Encryption & Data Protection
What's encrypted, how, and why — protecting patient data at every level.
Encryption in Transit
All data moving between users and the platform is encrypted using TLS (HTTPS). This includes:
- Browser to application (patient portal, clinic app)
- Application to database
- Application to external services (Clerk, Daily.co, AWS S3)
No unencrypted connections are accepted.
Encryption at Rest
Patient data is encrypted when stored, at two levels:
Infrastructure encryption
The database (AWS RDS PostgreSQL) encrypts all stored data using AES-256. This protects against physical access to the storage hardware — if someone obtained the hard drive, the data would be unreadable.
Application-level encryption
The most sensitive fields receive an additional layer of encryption applied by the application itself, before the data reaches the database:
| Field | Why Extra Encryption |
|---|---|
| Patient phone numbers | Direct patient contact information |
| API keys | Credentials that grant system access |
Application-level encryption means that even someone with direct database access (a database administrator, for instance) cannot read these fields without the application's encryption keys.
How keys are managed
- Encryption keys are stored in AWS Key Management Service (KMS) — a dedicated, audited key storage system
- Keys are never stored in the application code, configuration files, or environment variables
- Key access is logged — every encryption and decryption operation is recorded
- Keys are rotated periodically — old keys are retained for decrypting existing data while new data uses updated keys
What Is NOT Encrypted at the Application Level
Most patient data (names, dates of birth, medical history, form responses) relies on infrastructure encryption only. This is a deliberate trade-off:
- Infrastructure encryption protects against physical access and database-level breaches
- Application-level encryption adds significant complexity to querying and indexing
- Fields that need to be searchable or sortable cannot be application-encrypted without specialized techniques
The fields chosen for application-level encryption are those that are both highly sensitive and rarely queried directly.

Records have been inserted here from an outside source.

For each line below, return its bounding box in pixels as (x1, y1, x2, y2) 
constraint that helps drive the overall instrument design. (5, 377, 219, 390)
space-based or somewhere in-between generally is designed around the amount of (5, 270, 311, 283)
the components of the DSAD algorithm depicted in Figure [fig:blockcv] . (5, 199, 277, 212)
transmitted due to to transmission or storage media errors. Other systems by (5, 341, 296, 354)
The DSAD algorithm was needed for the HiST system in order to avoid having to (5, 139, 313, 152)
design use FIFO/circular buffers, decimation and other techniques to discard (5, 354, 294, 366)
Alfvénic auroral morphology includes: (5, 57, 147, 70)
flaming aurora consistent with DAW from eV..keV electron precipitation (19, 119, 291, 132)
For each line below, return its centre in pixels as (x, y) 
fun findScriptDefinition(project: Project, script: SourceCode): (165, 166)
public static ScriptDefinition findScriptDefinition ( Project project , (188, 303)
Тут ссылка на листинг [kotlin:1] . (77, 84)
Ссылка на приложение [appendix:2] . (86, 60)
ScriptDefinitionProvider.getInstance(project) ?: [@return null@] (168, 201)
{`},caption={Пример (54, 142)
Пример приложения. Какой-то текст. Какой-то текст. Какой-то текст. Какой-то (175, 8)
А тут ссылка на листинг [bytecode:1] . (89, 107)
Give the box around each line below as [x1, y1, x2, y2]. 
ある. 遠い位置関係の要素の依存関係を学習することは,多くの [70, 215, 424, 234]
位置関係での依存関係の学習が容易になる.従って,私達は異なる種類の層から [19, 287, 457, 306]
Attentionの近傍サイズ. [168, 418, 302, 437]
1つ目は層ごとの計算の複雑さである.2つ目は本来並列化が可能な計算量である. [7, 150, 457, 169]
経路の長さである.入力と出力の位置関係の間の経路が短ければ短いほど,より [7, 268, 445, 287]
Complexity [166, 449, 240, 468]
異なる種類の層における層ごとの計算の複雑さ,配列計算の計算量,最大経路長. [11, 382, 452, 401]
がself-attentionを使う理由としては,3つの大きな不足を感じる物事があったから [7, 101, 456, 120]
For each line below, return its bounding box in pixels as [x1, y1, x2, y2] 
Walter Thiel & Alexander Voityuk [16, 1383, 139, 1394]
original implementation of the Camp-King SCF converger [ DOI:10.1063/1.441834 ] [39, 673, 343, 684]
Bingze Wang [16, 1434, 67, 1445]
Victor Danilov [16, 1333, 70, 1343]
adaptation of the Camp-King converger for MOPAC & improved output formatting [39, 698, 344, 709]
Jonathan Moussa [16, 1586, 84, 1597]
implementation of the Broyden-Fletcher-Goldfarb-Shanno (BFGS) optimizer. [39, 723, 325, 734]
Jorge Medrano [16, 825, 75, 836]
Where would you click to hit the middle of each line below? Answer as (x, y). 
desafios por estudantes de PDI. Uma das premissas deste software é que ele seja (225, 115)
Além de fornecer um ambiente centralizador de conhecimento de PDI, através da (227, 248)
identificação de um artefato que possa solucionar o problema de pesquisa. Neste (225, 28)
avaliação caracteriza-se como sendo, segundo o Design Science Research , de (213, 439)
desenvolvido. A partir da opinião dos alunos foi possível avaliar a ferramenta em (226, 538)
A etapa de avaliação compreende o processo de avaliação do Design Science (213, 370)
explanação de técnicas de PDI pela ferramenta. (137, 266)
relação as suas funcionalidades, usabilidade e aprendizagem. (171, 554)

Data Protection Beyond Encryption
| Measure | What It Does |
|---|---|
| Row-Level Security | Prevents cross-clinic data access at the database level |
| Audit logging | Records who accessed what data and when |
| Signed forms immutability | Prevents tampering with signed consent and clinical documents |
| PII masking in logs | Passwords, tokens, and API keys are never written to logs |
| Pseudonymized analytics | Analytics data uses hashed identifiers — no direct patient identifiers in the analytics database |
For developers
Technical details — encryption algorithms, key rotation procedures, KMS configuration, and field-level encryption implementation — are available in the Encryption and Key Rotation reference.